Thank you for dnsmasq. I'm just happy I was able to come up with a
fairly simple way to reproduce the bug.
I applied the change in commit 930428fb970 as a patch to dnsmasq 2.87,
and that fixes the problem for me as well.
Thanks again for all your hard work.
On 10/17/22 15:26, Simon Kelley wrote:
Thank you very much for the information below.
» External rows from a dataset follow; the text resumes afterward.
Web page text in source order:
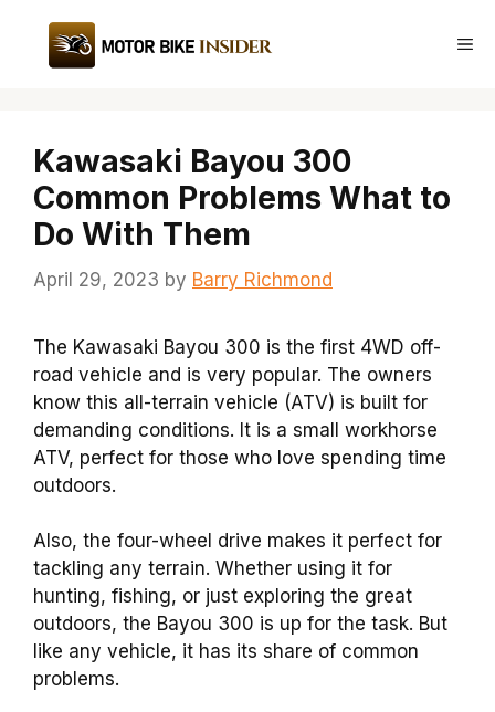
content
Kawasaki Bayou 300
Common Problems What to
Do With Them
April 29, 2023 by Barry Richmond
The Kawasaki Bayou 300 is the first 4WD off-
road vehicle and is very popular. The owners
know this all-terrain vehicle (ATV) is built for
demanding conditions. It is a small workhorse
ATV, perfect for those who love spending time
outdoors.
Also, the four-wheel drive makes it perfect for
tackling any terrain. Whether using it for
hunting, fishing, or just exploring the great
outdoors, the Bayou 300 is up for the task. But
like any vehicle, it has its share of common
problems.

Having that saved me a
load of time.
The problem, as ever, is linked lists and
https://thekelleys.org.uk/gitweb/?p=dnsmasq.git;a=commit;h=930428fb970f4991e5c2933fd5a5d2504c18a551
fixes things for me.
To preempt the next question, I intend to make a 2.88 release fairly
soon. I'm working through a backlog of patches from before 2.87, and
once they are done in week or so, 2.88 will go into the release
sausage-grinder.
Cheers,
Simon.
On 16/10/2022 22:25, Christopher J. Madsen wrote:
I tried building dnsmasq 2.87 with a patch that reverts commit
553c4c99, and that does seem to fix the problem.
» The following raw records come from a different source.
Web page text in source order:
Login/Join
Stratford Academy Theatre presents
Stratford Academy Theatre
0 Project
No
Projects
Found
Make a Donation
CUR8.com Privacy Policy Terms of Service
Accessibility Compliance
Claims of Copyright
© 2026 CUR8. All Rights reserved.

Using dbus-monitor (thanks, I hadn't been aware of that), I was able
to create 2 dbus-send commands that reproduce the problem without
having to set up a VPN or openresolv:
dbus-send --system --dest=uk.org.thekelleys.dnsmasq
/uk/org/thekelleys/dnsmasq uk.org.thekelleys.SetDomainServers
array:string:"/example.com/10.3.10.24","/example.com/10.3.10.26","/example.com/10.3.10.25","/example.org/10.3.10.24","/example.org/10.3.10.26","/example.org/10.3.10.25","/lan.example.net/192.168.1.1","/lan.example.net/fd00::1"
dbus-send --system --dest=uk.org.thekelleys.dnsmasq
/uk/org/thekelleys/dnsmasq uk.org.thekelleys.SetDomainServers
array:string:"/lan.example.net/192.168.1.1","/lan.example.net/fd00::1"
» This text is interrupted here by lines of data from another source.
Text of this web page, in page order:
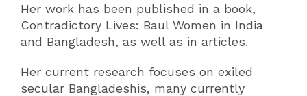
Her work has been published in a book,
Contradictory Lives: Baul Women in India
and Bangladesh, as well as in articles.
Her current research focuses on exiled
secular Bangladeshis, many currently

(Yes, I did use example domains when running the commands. It breaks
lookups for those domains, since those nameservers don't exist, but
other domains still work fine.)
If I start dnsmasq 2.87 and watch the debug log, the first command
just adds the domain-specific nameservers to the global ones, but the
second command sets only domain-specific nameservers and removes the
global ones. The same commands on 2.86 (or the patched 2.87) work fine.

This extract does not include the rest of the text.